Internationally, Medialink released the film in Hong Kong and Macau on April 11, Taiwan on April 12, Singapore and the Philippines on May 15, Malaysia on May 16, Vietnam on May 17, Indonesia on May 29, India on May 31, and Thailand going forward. In April 2024, Crunchyroll announced that they had acquired North American and select international theatrical rights to the film, including on May 30 in Australia, New Zealand, Denmark, Italy, Switzerland (Italian-speaking), Netherlands, Argentina, Brazil, Central America (Costa Rica, El Salvador, Guatemala, Honduras, Nicaragua, Panama), Chile, Colombia, Ecuador, Mexico, and Peru; May 31 in Finland, Ireland, Norway, Poland, Spain, Sweden, and United Kingdom; June 7 in Turkey; June 12 in Belgium, France, Luxembourg, and Switzerland (French-speaking); June 25 in Austria and Germany; and June 27 in Switzerland (German-speaking). The film was released in the United States and Canada on May 31.

== Reception ==

Haikyu!! The Dumpster Battle has grossed $100.4 million worldwide. The film debuted first in the Japanese box office, earning ¥2.23 billion on its opening weekend, and grossed over ¥10 billion in 75 days, becoming the fifteenth Japanese anime film with a box office over ¥10 billion. It has earned a total of ¥11.64 billion (about US$74.05 million) in its run in Japanese theaters, making it the second highest-grossing Japanese film of 2024.

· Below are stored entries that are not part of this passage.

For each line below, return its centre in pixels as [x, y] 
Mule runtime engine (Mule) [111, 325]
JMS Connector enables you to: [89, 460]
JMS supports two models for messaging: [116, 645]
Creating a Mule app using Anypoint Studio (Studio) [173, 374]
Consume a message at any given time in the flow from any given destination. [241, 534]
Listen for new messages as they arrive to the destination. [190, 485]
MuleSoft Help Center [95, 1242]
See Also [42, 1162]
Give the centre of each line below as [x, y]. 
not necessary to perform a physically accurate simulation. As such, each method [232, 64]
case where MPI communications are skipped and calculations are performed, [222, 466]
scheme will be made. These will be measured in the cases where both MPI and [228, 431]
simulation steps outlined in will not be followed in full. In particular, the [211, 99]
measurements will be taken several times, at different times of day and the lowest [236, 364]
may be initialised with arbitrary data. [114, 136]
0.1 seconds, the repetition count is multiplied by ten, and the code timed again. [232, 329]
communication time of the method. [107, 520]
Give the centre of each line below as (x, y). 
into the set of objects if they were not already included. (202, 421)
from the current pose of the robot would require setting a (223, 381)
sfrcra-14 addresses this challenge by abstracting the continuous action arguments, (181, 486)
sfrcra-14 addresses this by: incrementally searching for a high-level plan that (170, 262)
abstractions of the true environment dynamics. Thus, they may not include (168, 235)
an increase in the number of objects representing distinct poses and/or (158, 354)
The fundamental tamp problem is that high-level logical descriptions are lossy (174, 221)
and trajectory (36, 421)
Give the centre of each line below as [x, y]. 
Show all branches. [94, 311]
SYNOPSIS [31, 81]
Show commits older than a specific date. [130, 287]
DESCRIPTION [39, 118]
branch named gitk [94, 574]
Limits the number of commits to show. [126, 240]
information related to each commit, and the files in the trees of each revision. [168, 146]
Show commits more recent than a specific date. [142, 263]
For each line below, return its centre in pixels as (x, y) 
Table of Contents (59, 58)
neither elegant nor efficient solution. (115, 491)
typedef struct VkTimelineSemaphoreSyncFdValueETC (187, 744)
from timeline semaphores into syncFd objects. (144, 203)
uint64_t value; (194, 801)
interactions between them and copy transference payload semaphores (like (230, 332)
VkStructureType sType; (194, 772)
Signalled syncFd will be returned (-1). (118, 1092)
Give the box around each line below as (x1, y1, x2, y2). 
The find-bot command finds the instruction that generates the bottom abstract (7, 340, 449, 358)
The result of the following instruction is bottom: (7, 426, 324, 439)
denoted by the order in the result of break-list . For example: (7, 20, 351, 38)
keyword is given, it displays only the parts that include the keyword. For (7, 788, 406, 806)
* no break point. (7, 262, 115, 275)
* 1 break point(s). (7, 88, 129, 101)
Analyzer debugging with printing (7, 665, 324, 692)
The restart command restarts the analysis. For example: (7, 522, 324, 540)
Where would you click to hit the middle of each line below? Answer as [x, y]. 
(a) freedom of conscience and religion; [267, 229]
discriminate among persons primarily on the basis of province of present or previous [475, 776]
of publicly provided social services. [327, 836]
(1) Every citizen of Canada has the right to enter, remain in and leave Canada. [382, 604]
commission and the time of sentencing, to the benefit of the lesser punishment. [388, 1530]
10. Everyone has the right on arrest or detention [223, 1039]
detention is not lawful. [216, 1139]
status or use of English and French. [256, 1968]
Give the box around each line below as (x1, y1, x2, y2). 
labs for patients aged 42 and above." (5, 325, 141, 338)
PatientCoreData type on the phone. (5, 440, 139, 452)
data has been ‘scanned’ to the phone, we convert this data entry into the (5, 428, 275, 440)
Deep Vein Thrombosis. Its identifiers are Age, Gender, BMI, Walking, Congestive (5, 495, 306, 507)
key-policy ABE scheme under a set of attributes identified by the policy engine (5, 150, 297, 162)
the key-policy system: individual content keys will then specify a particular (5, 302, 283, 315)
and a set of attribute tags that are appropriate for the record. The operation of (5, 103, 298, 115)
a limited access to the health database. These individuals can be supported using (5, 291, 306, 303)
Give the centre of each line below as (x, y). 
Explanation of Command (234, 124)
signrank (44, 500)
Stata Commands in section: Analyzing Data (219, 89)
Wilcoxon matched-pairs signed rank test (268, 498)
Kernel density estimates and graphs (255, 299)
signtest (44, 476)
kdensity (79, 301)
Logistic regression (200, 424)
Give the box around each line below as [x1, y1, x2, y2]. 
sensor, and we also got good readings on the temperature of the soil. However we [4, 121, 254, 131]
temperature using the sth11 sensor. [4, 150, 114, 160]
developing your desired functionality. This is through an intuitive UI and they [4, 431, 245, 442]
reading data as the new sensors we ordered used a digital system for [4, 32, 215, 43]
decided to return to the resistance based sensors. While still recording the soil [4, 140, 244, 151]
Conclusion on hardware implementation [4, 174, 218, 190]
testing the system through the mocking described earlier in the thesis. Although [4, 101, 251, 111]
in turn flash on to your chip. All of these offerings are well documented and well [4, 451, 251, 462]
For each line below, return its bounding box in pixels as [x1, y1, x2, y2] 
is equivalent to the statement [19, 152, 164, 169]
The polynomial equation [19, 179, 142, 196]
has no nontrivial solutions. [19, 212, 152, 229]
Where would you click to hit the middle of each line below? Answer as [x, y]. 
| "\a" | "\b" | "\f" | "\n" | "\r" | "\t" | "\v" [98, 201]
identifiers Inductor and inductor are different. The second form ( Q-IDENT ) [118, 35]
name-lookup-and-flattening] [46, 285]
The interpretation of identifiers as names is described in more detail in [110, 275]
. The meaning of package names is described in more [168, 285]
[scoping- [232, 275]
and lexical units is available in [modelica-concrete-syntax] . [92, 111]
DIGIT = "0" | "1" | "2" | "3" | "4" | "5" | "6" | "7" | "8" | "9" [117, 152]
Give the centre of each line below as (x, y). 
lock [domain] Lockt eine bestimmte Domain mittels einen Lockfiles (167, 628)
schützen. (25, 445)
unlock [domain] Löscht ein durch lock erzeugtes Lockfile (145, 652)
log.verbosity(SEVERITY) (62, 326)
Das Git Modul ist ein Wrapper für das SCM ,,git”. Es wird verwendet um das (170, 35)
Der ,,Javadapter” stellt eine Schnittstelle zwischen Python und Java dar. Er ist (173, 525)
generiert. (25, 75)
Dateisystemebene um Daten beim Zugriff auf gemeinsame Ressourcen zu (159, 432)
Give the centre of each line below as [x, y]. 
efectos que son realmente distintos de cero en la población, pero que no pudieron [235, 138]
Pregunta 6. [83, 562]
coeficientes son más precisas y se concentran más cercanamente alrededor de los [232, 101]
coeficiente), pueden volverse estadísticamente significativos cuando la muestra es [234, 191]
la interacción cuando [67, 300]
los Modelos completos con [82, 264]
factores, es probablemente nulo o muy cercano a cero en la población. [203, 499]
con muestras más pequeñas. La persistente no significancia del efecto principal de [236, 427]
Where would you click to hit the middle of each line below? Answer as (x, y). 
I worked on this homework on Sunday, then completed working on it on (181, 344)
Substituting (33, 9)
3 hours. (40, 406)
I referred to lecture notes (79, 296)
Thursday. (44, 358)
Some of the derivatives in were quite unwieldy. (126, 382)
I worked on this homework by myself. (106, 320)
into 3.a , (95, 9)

 PostTrak reported that 93% of audience members gave the film a positive score, with 80% saying they would definitely recommend it.

The film was nominated for Film of the Year, while Alessandro Pili was one of the Best Voice Artist Performance (Italian) nominees for his work as Kenma Kozume at the 9th Crunchyroll Anime Awards in 2025.

== Sequel ==
A sequel film, Haikyu!! vs. The Little Giant, is set to be released in 2027 along with the anime short Haikyu!! Where Monsters Go.

Adapting the Spring High School Volleyball Tournament from the Haikyu!! manga, the film will depict the quarterfinals match between Karasuno High School and Kamomedai High School. The match will primarily focus on the rivalry between Shoyo Hinata and Korai Hoshiumi, often referred to as the same nickname as Hinata's idol, "Little Giant".